Exactly as written, set down the lines from the top of the entries through the line bearing "Single Family (112, 240)", with every picture left out.

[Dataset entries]
BEGIN

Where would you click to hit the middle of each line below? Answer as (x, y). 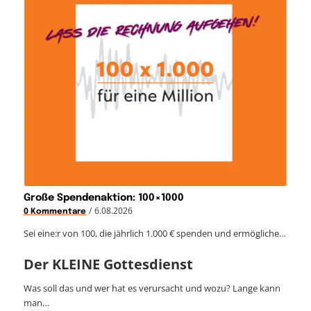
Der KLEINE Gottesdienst (108, 264)
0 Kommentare (54, 211)
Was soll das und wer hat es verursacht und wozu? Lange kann (152, 288)
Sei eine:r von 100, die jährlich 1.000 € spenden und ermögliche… (154, 233)
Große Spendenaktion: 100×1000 (103, 197)
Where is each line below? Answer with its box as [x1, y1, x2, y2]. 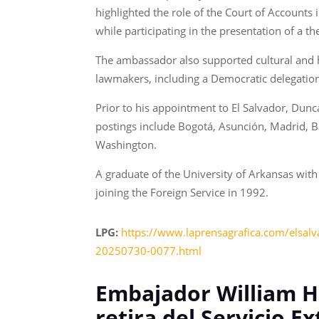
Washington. [95, 137, 157, 152]
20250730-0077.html [95, 243, 202, 258]
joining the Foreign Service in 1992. [95, 184, 269, 199]
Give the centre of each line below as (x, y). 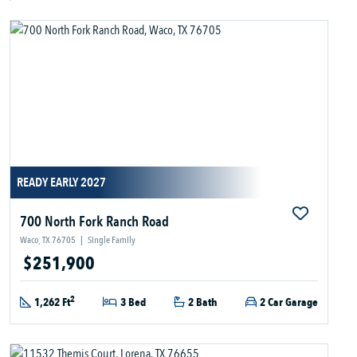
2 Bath (203, 303)
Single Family (112, 240)
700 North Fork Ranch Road (94, 222)
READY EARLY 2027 (61, 183)
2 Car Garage (289, 303)
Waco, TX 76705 (48, 240)
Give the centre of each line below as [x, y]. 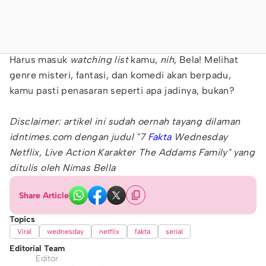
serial [174, 232]
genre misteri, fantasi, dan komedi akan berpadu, [121, 75]
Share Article [44, 195]
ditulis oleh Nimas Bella [63, 168]
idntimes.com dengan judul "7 [79, 137]
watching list [99, 60]
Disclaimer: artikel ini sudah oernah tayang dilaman [125, 121]
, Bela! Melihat [206, 60]
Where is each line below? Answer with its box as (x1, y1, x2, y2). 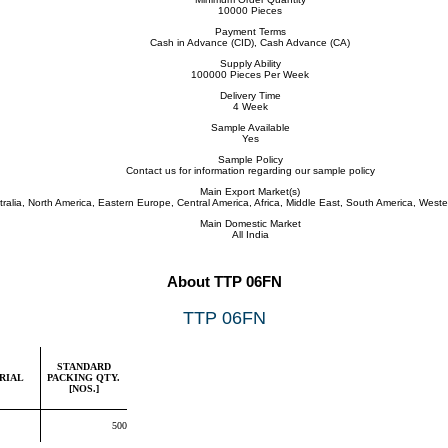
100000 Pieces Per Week (191, 69, 309, 80)
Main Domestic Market (199, 218, 301, 229)
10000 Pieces (218, 5, 282, 16)
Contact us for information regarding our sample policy (125, 165, 375, 176)
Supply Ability (219, 58, 281, 69)
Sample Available (210, 122, 290, 133)
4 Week (232, 101, 268, 112)
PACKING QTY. (47, 372, 121, 383)
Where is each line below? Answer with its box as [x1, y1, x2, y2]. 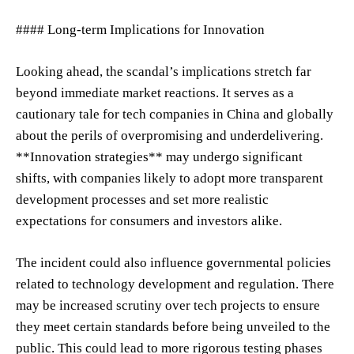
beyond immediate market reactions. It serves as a [16, 85, 294, 100]
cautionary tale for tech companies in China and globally [16, 106, 333, 122]
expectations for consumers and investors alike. [16, 213, 282, 228]
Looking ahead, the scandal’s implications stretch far [16, 63, 311, 79]
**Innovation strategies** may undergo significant [16, 149, 303, 164]
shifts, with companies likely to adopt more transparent [16, 170, 323, 186]
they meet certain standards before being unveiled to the [16, 318, 330, 334]
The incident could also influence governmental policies [16, 254, 331, 270]
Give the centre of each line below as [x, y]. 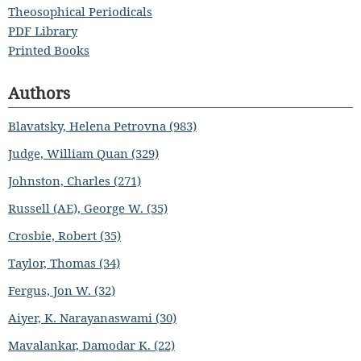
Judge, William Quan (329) [83, 153]
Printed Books [49, 50]
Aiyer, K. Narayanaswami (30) [92, 317]
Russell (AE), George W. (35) [88, 207]
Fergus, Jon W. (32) [62, 290]
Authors [39, 93]
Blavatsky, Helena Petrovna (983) [102, 125]
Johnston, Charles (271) [75, 180]
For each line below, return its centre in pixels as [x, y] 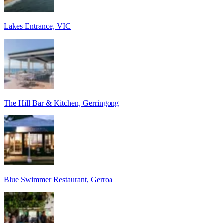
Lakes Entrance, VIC [37, 26]
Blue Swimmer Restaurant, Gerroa [58, 179]
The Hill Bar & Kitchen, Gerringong [61, 103]
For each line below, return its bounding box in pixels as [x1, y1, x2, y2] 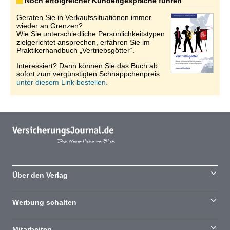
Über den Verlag [12, 171, 68, 179]
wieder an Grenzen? [16, 22, 83, 30]
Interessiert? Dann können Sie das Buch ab [16, 62, 158, 70]
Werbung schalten [12, 198, 76, 206]
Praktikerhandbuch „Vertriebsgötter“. [16, 46, 135, 54]
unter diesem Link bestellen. [16, 78, 108, 86]
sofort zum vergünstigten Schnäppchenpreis [16, 70, 160, 78]
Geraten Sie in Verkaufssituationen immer [16, 13, 151, 22]
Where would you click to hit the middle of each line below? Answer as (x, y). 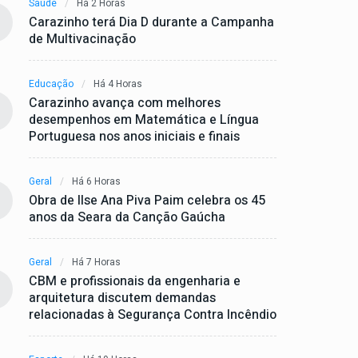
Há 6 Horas (96, 181)
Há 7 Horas (96, 262)
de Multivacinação (82, 39)
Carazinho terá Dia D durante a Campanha (151, 22)
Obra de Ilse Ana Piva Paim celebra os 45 (147, 200)
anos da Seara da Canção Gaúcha (127, 217)
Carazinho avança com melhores (125, 103)
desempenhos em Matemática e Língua (144, 119)
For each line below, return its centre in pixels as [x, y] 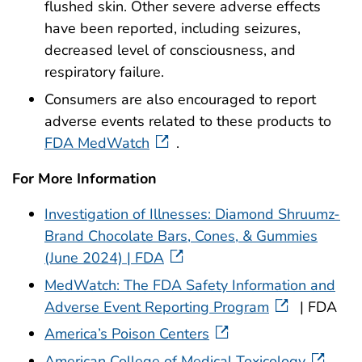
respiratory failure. [104, 72]
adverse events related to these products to [188, 121]
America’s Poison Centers [127, 334]
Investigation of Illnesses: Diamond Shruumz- [192, 214]
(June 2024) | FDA [104, 257]
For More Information [84, 178]
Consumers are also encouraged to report [180, 99]
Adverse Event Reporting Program [157, 307]
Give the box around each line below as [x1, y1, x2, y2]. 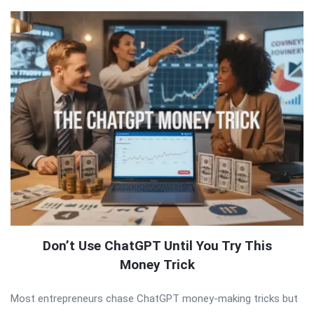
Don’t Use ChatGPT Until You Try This [42, 237, 272, 254]
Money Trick [119, 256, 195, 273]
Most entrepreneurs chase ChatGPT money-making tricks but [11, 292, 298, 305]
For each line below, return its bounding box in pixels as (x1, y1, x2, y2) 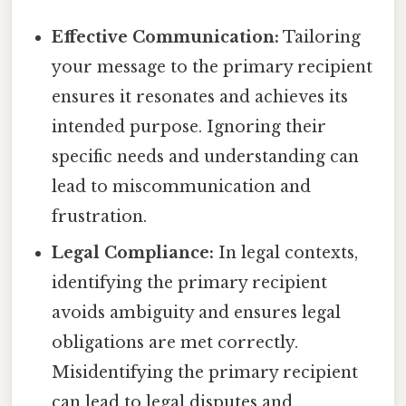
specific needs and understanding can (52, 146, 360, 167)
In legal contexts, (214, 242, 359, 263)
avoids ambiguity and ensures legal (52, 302, 342, 323)
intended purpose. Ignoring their (52, 116, 327, 137)
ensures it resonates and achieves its (52, 86, 349, 107)
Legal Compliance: (52, 242, 215, 263)
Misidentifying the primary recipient (52, 362, 359, 382)
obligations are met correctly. (52, 332, 299, 353)
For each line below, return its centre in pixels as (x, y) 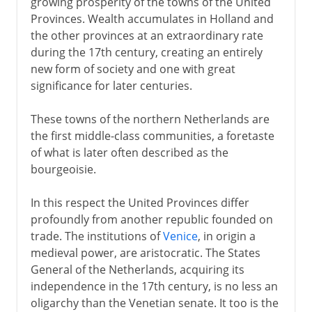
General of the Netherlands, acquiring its (137, 269)
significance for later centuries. (111, 85)
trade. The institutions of (96, 236)
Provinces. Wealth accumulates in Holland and (152, 18)
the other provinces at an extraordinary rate (147, 35)
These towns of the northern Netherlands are (150, 119)
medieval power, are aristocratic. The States (145, 252)
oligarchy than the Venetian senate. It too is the (154, 303)
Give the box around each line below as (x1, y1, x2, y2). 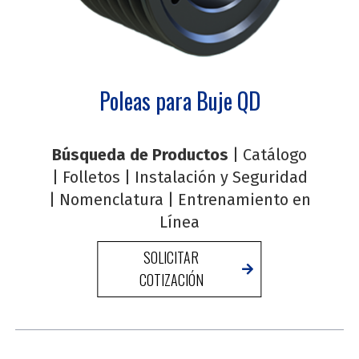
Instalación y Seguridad (134, 167, 308, 187)
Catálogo (243, 144, 307, 164)
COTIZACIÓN (139, 268, 204, 290)
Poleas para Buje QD (99, 83, 260, 117)
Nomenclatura (58, 189, 163, 209)
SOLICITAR (143, 246, 200, 268)
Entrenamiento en (177, 189, 311, 209)
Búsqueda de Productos (52, 144, 228, 164)
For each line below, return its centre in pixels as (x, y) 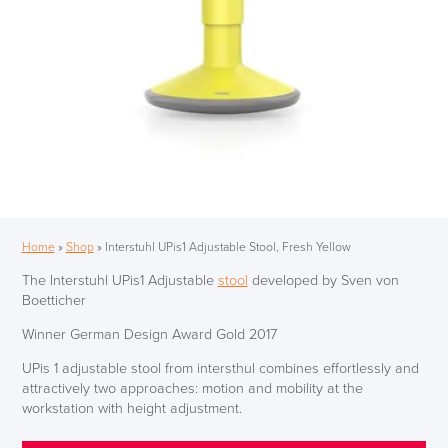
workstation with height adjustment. (131, 409)
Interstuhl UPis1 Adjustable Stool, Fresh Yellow (227, 248)
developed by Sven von (323, 280)
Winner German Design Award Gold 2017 (149, 335)
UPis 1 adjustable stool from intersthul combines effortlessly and (220, 369)
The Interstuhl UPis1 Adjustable (119, 280)
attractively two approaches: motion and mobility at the (192, 389)
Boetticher (53, 300)
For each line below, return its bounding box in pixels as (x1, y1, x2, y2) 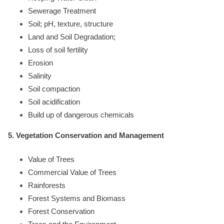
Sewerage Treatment (28, 6, 96, 15)
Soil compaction (28, 84, 80, 93)
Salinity (28, 71, 51, 80)
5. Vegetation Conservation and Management (8, 130, 164, 139)
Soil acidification (28, 97, 80, 106)
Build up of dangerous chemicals (28, 110, 134, 119)
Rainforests (28, 181, 65, 189)
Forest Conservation (28, 207, 94, 215)
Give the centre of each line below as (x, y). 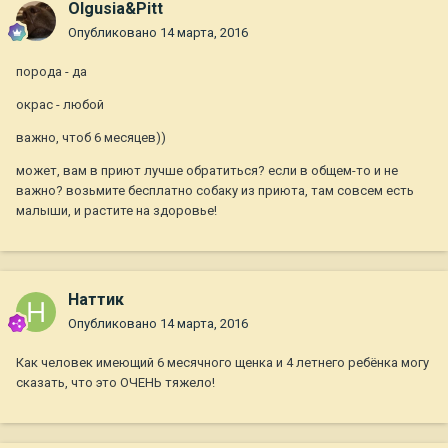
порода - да (51, 72)
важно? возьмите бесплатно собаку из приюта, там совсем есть (215, 191)
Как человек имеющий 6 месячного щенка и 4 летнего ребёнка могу (222, 363)
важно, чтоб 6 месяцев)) (91, 138)
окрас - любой (60, 105)
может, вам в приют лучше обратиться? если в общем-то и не (207, 171)
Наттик (96, 300)
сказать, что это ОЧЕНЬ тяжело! (117, 383)
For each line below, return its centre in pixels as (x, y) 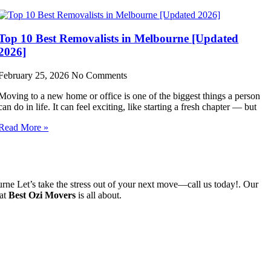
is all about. (99, 195)
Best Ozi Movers (42, 195)
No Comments (100, 75)
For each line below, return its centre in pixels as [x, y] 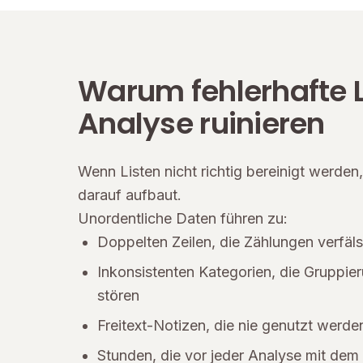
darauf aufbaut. [130, 195]
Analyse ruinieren [201, 124]
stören [118, 295]
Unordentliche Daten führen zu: [183, 218]
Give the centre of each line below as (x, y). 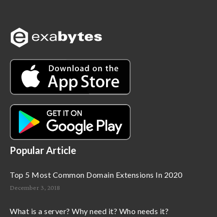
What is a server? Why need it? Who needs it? (89, 211)
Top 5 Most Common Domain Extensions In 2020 (96, 175)
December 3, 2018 (35, 187)
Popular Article (43, 150)
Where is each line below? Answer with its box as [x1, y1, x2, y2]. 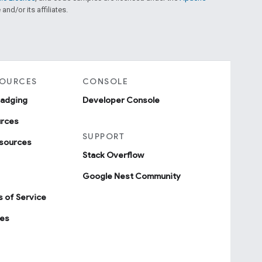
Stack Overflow [82, 149, 144, 160]
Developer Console [82, 94, 160, 105]
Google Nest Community [82, 170, 181, 181]
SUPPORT [82, 130, 125, 142]
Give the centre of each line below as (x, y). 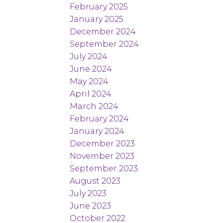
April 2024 (91, 94)
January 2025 (97, 19)
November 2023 (102, 156)
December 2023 (103, 143)
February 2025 (99, 6)
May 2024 (89, 81)
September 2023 (104, 168)
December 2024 (103, 31)
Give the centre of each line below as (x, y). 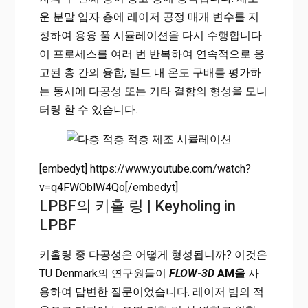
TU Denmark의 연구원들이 (104, 274)
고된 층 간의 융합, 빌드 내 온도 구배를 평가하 (150, 73)
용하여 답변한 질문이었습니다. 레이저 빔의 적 (151, 292)
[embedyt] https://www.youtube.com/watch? (145, 169)
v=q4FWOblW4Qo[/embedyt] (108, 188)
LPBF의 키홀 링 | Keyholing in (137, 206)
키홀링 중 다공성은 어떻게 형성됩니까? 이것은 (153, 255)
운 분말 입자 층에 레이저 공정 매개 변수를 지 (149, 17)

END

Response:
Where would you click to hit the middle of each line below? Answer as (x, y). 
Der KLEINE Gottesdienst (108, 264)
0 Kommentare (54, 211)
Was soll das und wer hat es verursacht und wozu? Lange kann (152, 288)
Sei eine:r von 100, die jährlich 1.000 € spenden und ermögliche… (154, 233)
Große Spendenaktion: 100×1000 (103, 197)
Where is each line below? Answer with its box as [x1, y1, x2, y2]. 
Washington. [95, 137, 157, 152]
20250730-0077.html [95, 243, 202, 258]
joining the Foreign Service in 1992. [95, 184, 269, 199]
Give the centre of each line below as (x, y). 
2 Bath (203, 303)
Single Family (112, 240)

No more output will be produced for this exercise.